Dad hugged me real tight then. I loved him so much. He held me close to him for ages and I think he was crying just a little. I remember Mum saying that she loved the smell of Dad. "He always smells so good" she used to say so often. As I hugged Dad I couldn't help remembering that. 'You're right Mum' I thought. 'Dad does always smell good'. As we hugged I look out into the garden and see Billie Joe looking up at the window. My stomach leaps as it always does when I look at him...

Tre hugged his daughter who he loved so very much and so reminded him of his Sammi. He still felt devastated at the loss but hid it most of the time because of Franky. He didn't know how he got by without her. It had been two years since she had gone but it still felt like yesterday. Two years of torture without her.

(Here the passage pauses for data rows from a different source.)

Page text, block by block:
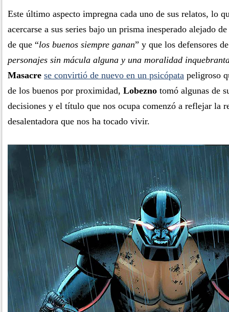
Este último aspecto impregna cada uno de sus relatos, lo
acercarse a sus series bajo un prisma inesperado alejado
de que “los buenos siempre ganan” y que los defensores
personajes sin mácula alguna y una moralidad
Masacre se convirtió de nuevo en un psicópata peligroso
de los buenos por proximidad, Lobezno tomó algunas de
decisiones y el título que nos ocupa comenzó a reflejar la
desalentadora que nos ha tocado vivir.
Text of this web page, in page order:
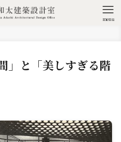
menu
」と「美しすぎる階

The tour was soon and he was glad of it as he could do with getting away. The fans had been waiting patiently for this album to come out. How were they going to follow the 'American Idiot' sensation? He was sure the fans would love the album though and they'd worked so hard at getting it right but all the guys were a little nervous this time. What if it all fell flat? Who cares, they just wanted to play their music to their fans.

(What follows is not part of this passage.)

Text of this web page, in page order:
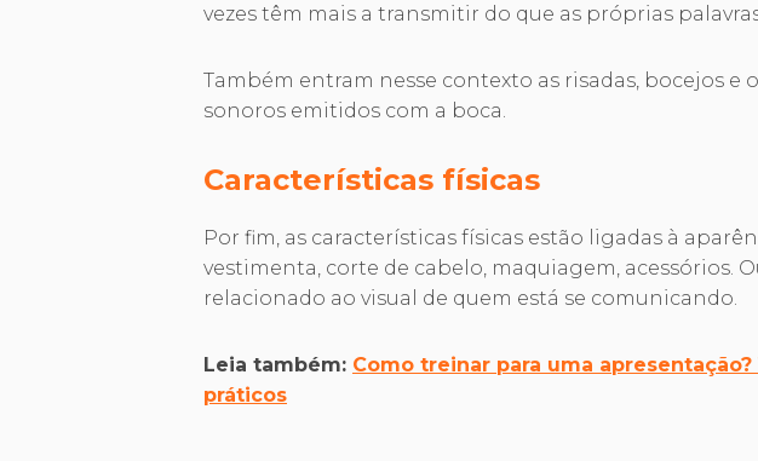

Going on tour would take his mind of Sammi a little, but he knew she'd still be there with him. Each night he'd go and sit in the garden and gaze up at the stars and talk to her. Was he crazy still being in love with a dead woman? He didn't know. All he knew that he still loved his wife and missed her dreadfully and couldn't imagine being with anybody else. He could have given his Sammi everything she would ever have wished for but he couldn't give her the health she needed, but now there was Franky to think of. He was going to miss her on tour but he needed to do this and she knew that. She would join him sometimes but she still had studying to do. He squeezed her tight against him...

In the Garden...

Billie got out of the pool, soaking wet. "Where's Tre, Adi? Do you think he's OK?"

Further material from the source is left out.